To answer your bonus question about spy: The reason why spy is showing that IP address is because that is one of the addresses that is being announced as part of discovery. During discovery, a DomainParticipant can announce up to four IP addresses that can be used to reach it. Spy will choose one of those to display, but it may not be the actual address that is being used to communicate with the application. If your machine does not have any interface with the 192.168.11.1 IP address, this could indicate a larger problem. (This may be normal, though - as long as the correct IP is one of the four that are announced.)
Looking through the packet trace images, there is nothing that is obviously the problem. A few things I notice:
There seems to be a normal pattern of heartbeats/ACKNACKs in the final packet trace image. This indicates that there is some bidirectional communication between the two applications.
It is difficult to tell from these images whether the DATA being sent from .113 to .203 consists of participant-to-participant messages, or real discovery messages - except for two packets: packet #805, and packet #816 (fragments 811-815) look like discovery announcements that are being sent to .203. This indicates that you have at least four entities (DataWriters or DataReaders) in your application on .113.
So, discovery data is being sent by the application on .113. It is being received and reassembled by WireShark, but that doesn't always mean it was received correctly by the application.
Packet #816 has a heartbeat on the end of it. It is possible that packet #818 or #819 might be the ACKNACK that is responding to that heartbeat, but I can't be sure from the image. The next step is to look at those ACKNACKs from .203 to .113 to see if .203 thinks it has received all the discovery data. Here is an example of a HB/ACKNACK pair where a discovery DataReader has received all data:
Submessage: HEARTBEAT
...
firstSeqNumber: 1
lastSeqNumber: 1
The heartbeat sequence number is 1, which indicates it has only sent an announcement about a single DataReader.
Submessage: ACKNACK
...
readerSNState: 2/0:
bitmapBase: 2
numBits: 0
The readerSNState is 2/0, meaning it has received everything before sequence number two, and there is nothing missing. If there is something other than a 0 in the bitmap, it indicates the DataReader did not receive some data.
If you can confirm that the application is receiving all the discovery data correctly, it will be helpful if you can use a WireShark filter to show only user data, since the images aren't highlighting discovery vs. user data.
WireShark filter for just rtps2 user data:
rtps2 && (rtps2.traffic_nature == 3 || rtps2.traffic_nature == 1)
We had a similar issue with this.

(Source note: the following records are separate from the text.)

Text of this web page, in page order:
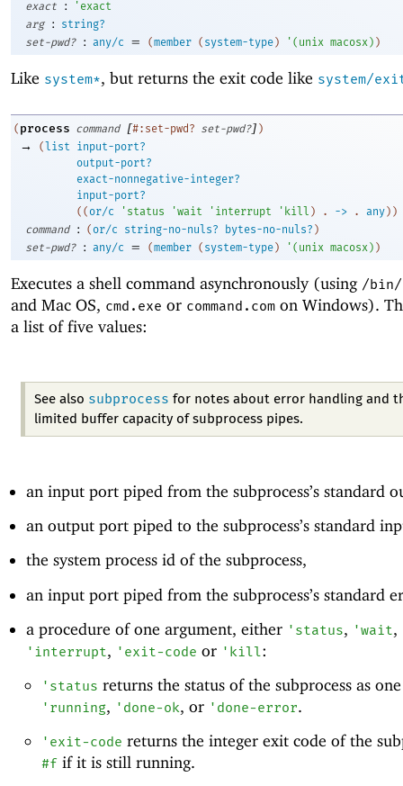
exact : ' exact
arg
:
string?
set-pwd?
: any/c = (member ( system-type) ' ( unix macosx ) )
Like system*, but returns the exit code like system/
( process command [#:set-pwd? set-pwd?] )
→ ( list
input-port?
output-port?
exact-nonnegative-integer?
input-port?
( (or/c ' status 'wait ' interrupt ' kill ) . -> . any ) )
command
: (or/c string-no-nuls? bytes-no-nuls? )
set-pwd?
: any/c = (member ( system-type ) ' ( unix macosx ) )
Executes a shell command asynchronously (using /bin/
and Mac OS, cmd.exe or command.com on Windows).
a list of five values:
See also subprocess for notes about error handling and
limited buffer capacity of subprocess pipes.
an input port piped from the subprocess’s standard
an output port piped to the subprocess’s standard
the system process id of the subprocess,
an input port piped from the subprocess’s standard
a procedure of one argument, either ' status, 'wait,
' interrupt, ' exit-code or ' kill:
' status returns the status of the subprocess as
' running, ' done-ok, or ' done-error.
' exit-code returns the integer exit code of the
#fif it is still running.
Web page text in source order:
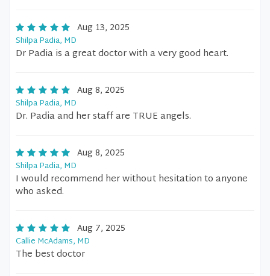
Aug 13, 2025
Shilpa Padia, MD
Dr Padia is a great doctor with a very good heart.
Aug 8, 2025
Shilpa Padia, MD
Dr. Padia and her staff are TRUE angels.
Aug 8, 2025
Shilpa Padia, MD
I would recommend her without hesitation to anyone
who asked.
Aug 7, 2025
Callie McAdams, MD
The best doctor
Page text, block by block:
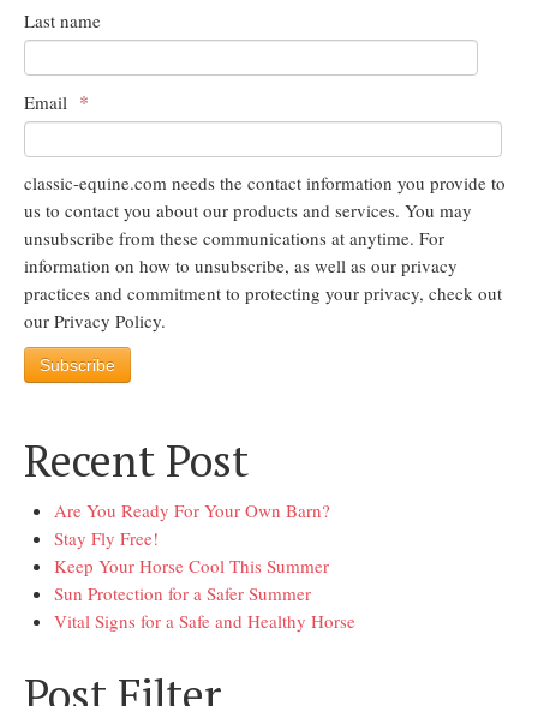
Last name
Email *
classic-equine.com needs the contact information you provide to
us to contact you about our products and services. You may
unsubscribe from these communications at anytime. For
information on how to unsubscribe, as well as our privacy
practices and commitment to protecting your privacy, check out
our Privacy Policy.
Recent Post
Are You Ready For Your Own Barn?
Stay Fly Free!
Keep Your Horse Cool This Summer
Sun Protection for a Safer Summer
Vital Signs for a Safe and Healthy Horse
Post Filter
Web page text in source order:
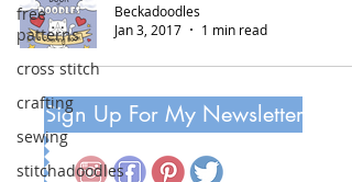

Here is the environment in a very summarized way:
A publisher
A working subscriber (laptop)
A non-working subscriber (desktop)
Both subscribers held exactly the same software (the desktop was a clone from the laptop, through Clonezilla), but rtiddsspy was blind from the desktop point of view; however, the opposite way worked well: the publisher machine's rtiddsspy saw the desktop. Laptop and publisher machines' always worked well. Laptop and desktop too (they saw each other's subscriptions)
The workaround for this (based on https://community.rti.com/content/forum-topic/discovery-issues) was to increase the MTU on the desktop NIC. Don't ask me why, but it worked.
EDIT: At the beginning, the MTU in the publisher was set to a higher value than the subscriber. So, we changed the MTU in the subscriber to match the publisher's.